THE TASK - What you should give back is a precise copy of the lines below from the one containing "tâches [125, 25]" through the one containing "White Grape, Gooseberry, Key", with no pictures.

—————

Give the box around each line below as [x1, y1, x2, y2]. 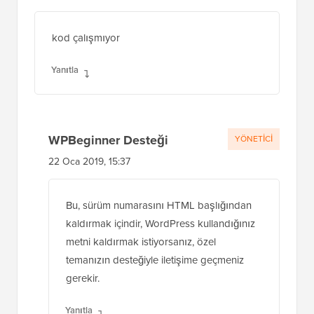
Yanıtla [51, 114, 78, 128]
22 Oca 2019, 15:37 [48, 205, 130, 220]
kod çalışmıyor [52, 81, 120, 97]
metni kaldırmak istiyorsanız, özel [66, 285, 216, 301]
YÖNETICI [235, 183, 273, 196]
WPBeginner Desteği [48, 182, 168, 200]
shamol [34, 14, 76, 33]
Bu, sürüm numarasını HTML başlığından [66, 248, 252, 264]
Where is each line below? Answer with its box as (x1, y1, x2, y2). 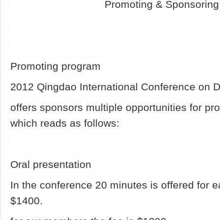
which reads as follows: (10, 117, 119, 129)
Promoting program (10, 60, 101, 72)
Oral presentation (10, 159, 91, 170)
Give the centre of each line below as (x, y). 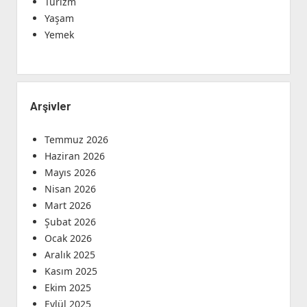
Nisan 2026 (70, 189)
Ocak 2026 (68, 238)
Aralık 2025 (70, 255)
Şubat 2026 (70, 222)
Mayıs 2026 (70, 173)
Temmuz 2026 (76, 140)
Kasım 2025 (71, 271)
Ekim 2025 (67, 288)
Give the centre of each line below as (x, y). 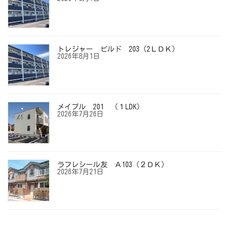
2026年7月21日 (81, 171)
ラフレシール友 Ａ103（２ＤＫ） (113, 164)
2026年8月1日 (79, 56)
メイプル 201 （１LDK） (100, 107)
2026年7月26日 (81, 114)
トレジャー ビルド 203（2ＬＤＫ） (118, 49)
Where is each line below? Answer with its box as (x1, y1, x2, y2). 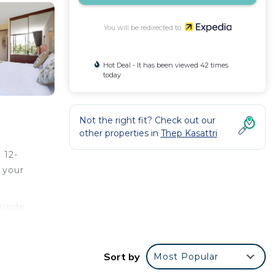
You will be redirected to (103, 23, 185, 32)
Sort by (104, 250, 140, 263)
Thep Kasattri (160, 128, 217, 139)
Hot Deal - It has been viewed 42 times (103, 61, 228, 69)
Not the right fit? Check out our (79, 115, 215, 126)
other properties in (79, 128, 161, 139)
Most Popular (153, 250, 219, 262)
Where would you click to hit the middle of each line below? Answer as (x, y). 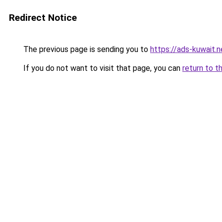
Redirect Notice (43, 18)
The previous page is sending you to (86, 49)
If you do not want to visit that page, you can (102, 68)
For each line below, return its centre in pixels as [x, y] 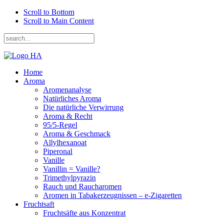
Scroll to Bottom [49, 12]
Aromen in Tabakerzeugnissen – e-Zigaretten [112, 195]
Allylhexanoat [65, 142]
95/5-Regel [60, 125]
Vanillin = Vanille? [72, 169]
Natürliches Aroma [72, 99]
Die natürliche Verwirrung [83, 107]
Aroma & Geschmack [77, 134]
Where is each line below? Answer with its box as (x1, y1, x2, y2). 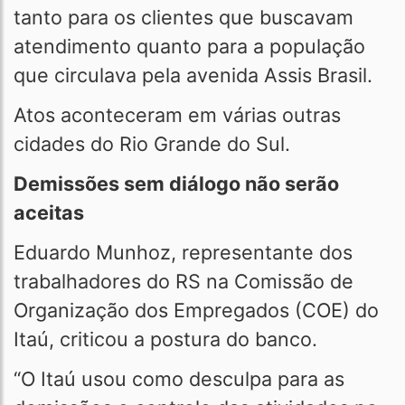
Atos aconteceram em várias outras (14, 103, 341, 127)
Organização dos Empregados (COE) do (14, 298, 379, 322)
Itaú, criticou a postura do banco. (14, 327, 323, 351)
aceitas (14, 201, 84, 224)
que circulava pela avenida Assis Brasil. (14, 63, 372, 87)
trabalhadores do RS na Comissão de (14, 269, 353, 293)
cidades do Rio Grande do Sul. (14, 132, 290, 155)
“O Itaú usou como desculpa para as (14, 367, 344, 391)
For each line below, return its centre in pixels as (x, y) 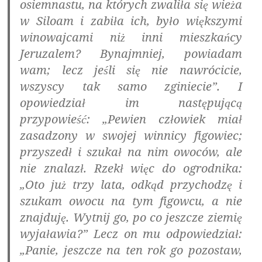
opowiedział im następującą (131, 103)
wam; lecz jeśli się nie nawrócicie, (131, 70)
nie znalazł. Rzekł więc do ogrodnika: (131, 168)
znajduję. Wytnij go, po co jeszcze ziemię (131, 218)
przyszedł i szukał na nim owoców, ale (131, 152)
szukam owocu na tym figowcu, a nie (131, 201)
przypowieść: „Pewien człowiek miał (131, 119)
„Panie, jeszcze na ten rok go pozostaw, (131, 250)
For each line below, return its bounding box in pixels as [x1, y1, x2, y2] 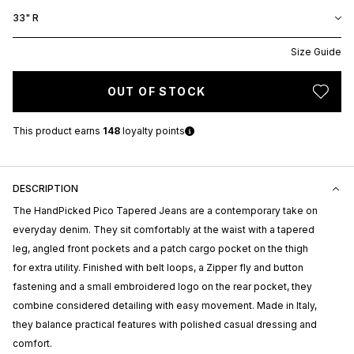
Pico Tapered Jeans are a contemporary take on [91, 204, 318, 217]
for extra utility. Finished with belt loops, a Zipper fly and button [13, 261, 303, 273]
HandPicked [34, 204, 91, 217]
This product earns [13, 124, 103, 137]
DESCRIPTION [13, 182, 78, 194]
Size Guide [291, 45, 341, 58]
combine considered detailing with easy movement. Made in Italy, [13, 299, 317, 311]
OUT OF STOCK [107, 84, 206, 98]
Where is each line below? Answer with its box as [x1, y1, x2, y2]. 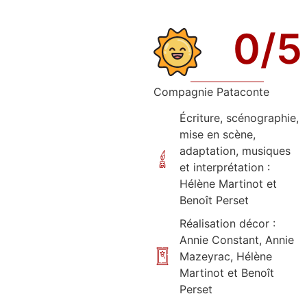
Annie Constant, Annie [179, 233, 294, 247]
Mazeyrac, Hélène [179, 249, 272, 264]
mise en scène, [179, 127, 256, 142]
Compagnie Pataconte [153, 85, 269, 99]
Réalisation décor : [179, 217, 275, 231]
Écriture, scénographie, [179, 111, 299, 125]
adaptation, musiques [179, 144, 291, 158]
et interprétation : [179, 160, 270, 175]
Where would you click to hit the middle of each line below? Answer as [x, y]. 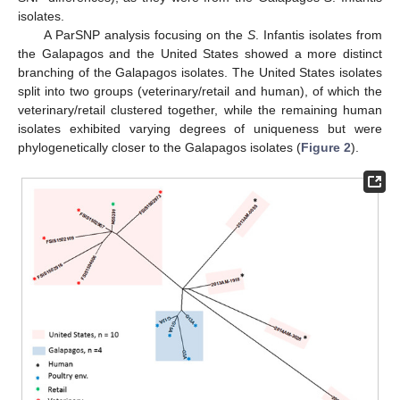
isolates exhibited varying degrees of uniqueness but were [200, 129]
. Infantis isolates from [319, 35]
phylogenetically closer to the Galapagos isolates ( [159, 148]
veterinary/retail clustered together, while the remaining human [200, 110]
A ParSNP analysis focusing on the [145, 35]
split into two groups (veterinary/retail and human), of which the [200, 92]
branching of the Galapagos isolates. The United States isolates [200, 73]
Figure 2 [326, 148]
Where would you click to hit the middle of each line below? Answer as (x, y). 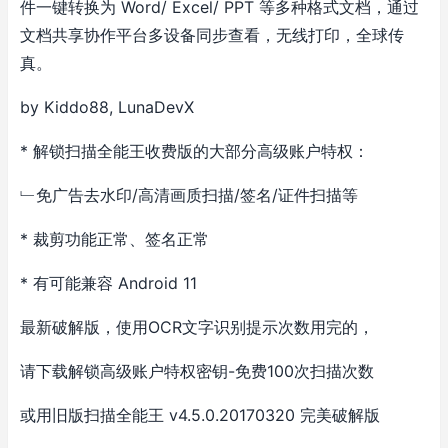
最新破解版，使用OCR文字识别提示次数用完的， (197, 327)
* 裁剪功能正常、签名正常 (114, 239)
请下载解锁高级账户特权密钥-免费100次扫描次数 (197, 371)
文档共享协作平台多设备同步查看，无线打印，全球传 (212, 35)
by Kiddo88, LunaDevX (107, 107)
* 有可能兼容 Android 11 (108, 283)
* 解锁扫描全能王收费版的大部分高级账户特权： (194, 151)
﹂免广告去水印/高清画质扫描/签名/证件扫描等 (189, 195)
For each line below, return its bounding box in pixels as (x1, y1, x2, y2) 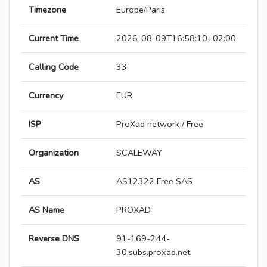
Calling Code (29, 61, 79, 73)
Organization (29, 147, 79, 159)
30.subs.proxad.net (116, 246, 190, 259)
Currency (29, 89, 63, 102)
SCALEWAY (116, 147, 162, 159)
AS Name (29, 204, 64, 216)
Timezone (29, 4, 66, 16)
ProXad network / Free (116, 118, 203, 131)
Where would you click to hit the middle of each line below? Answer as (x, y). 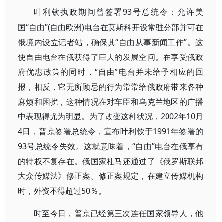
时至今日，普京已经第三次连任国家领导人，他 (119, 213)
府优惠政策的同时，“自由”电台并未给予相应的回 (111, 72)
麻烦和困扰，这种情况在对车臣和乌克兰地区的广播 (111, 102)
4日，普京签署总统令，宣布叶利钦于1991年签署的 (111, 131)
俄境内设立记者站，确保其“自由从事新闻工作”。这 (111, 42)
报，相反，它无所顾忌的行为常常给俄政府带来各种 (111, 87)
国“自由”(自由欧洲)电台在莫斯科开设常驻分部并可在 (111, 27)
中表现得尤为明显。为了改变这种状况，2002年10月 (111, 116)
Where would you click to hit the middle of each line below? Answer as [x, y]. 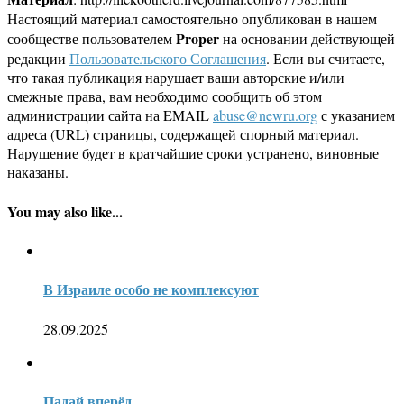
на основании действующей [307, 39]
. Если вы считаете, [326, 59]
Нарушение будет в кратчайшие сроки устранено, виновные [193, 153]
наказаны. [38, 172]
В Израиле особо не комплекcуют [151, 289]
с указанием [356, 115]
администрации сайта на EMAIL [110, 115]
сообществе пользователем [92, 39]
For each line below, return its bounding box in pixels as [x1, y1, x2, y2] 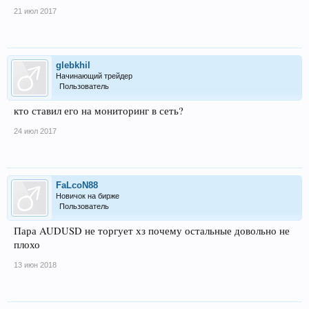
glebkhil [56, 59, 90, 70]
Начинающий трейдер [56, 71, 132, 80]
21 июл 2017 [14, 6, 57, 15]
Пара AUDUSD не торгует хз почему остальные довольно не [14, 223, 290, 237]
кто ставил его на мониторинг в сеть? [14, 103, 183, 117]
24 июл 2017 [14, 126, 57, 135]
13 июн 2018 [14, 260, 57, 269]
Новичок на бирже [56, 191, 119, 200]
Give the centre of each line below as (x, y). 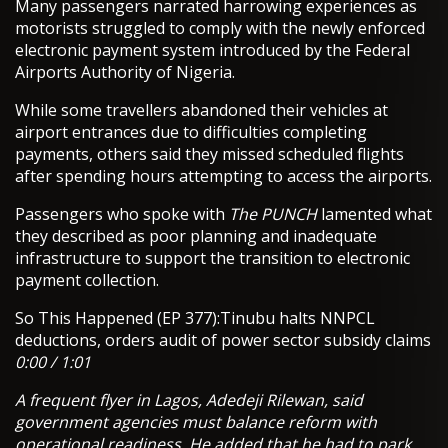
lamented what (374, 214)
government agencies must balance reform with (196, 422)
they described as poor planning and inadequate (196, 236)
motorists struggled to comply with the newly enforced (220, 28)
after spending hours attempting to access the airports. (223, 176)
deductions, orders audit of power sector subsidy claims (223, 340)
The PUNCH (273, 214)
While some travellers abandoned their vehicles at (201, 110)
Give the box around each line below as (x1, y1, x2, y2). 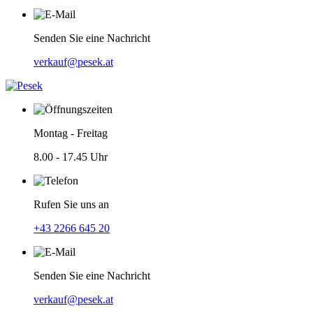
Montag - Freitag (34, 127, 108, 139)
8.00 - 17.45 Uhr (34, 151, 108, 163)
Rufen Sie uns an (34, 198, 109, 210)
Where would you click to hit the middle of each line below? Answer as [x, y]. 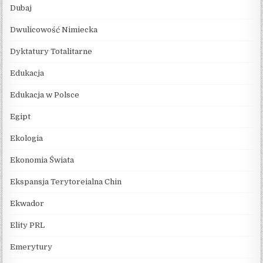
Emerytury [31, 247]
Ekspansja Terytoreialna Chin [66, 181]
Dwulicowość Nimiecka [54, 29]
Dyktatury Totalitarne [51, 51]
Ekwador [27, 203]
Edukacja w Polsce [45, 95]
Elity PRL [28, 225]
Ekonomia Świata [42, 160]
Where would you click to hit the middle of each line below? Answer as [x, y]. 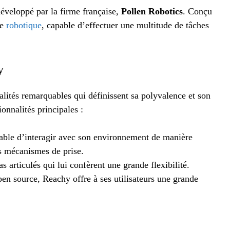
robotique [24, 25]
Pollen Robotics [152, 12]
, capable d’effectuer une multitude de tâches [125, 25]
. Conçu [197, 12]
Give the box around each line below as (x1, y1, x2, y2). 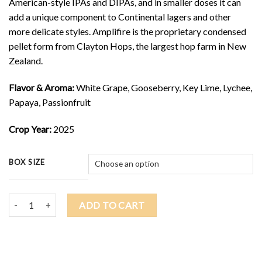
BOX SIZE (9, 157, 45, 167)
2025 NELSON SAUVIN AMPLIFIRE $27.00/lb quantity (8, 194, 208, 205)
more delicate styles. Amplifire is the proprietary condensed (9, 26, 246, 37)
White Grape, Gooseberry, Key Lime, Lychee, (74, 82, 252, 94)
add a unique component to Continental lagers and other (9, 11, 231, 23)
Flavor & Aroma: (9, 82, 74, 94)
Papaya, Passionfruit (9, 96, 91, 108)
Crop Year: (9, 123, 51, 135)
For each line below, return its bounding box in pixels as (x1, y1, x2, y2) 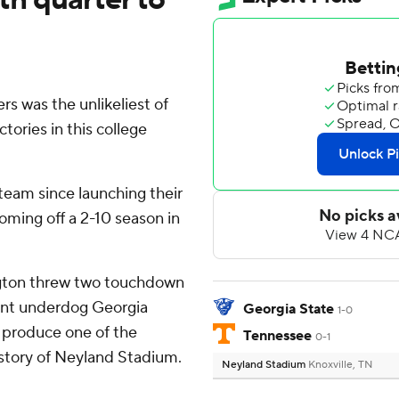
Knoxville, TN (308, 358, 372, 372)
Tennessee (243, 327, 312, 346)
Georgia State (243, 300, 334, 319)

—————

RESULT FOR THIS TASK -
, capable d’effectuer une multitude de tâches [125, 25]
. Conçu [197, 12]
Give the box around each line below as (x1, y1, x2, y2). 
BOX SIZE (9, 157, 45, 167)
2025 NELSON SAUVIN AMPLIFIRE $27.00/lb quantity (8, 194, 208, 205)
more delicate styles. Amplifire is the proprietary condensed (9, 26, 246, 37)
White Grape, Gooseberry, Key Lime, Lychee, (74, 82, 252, 94)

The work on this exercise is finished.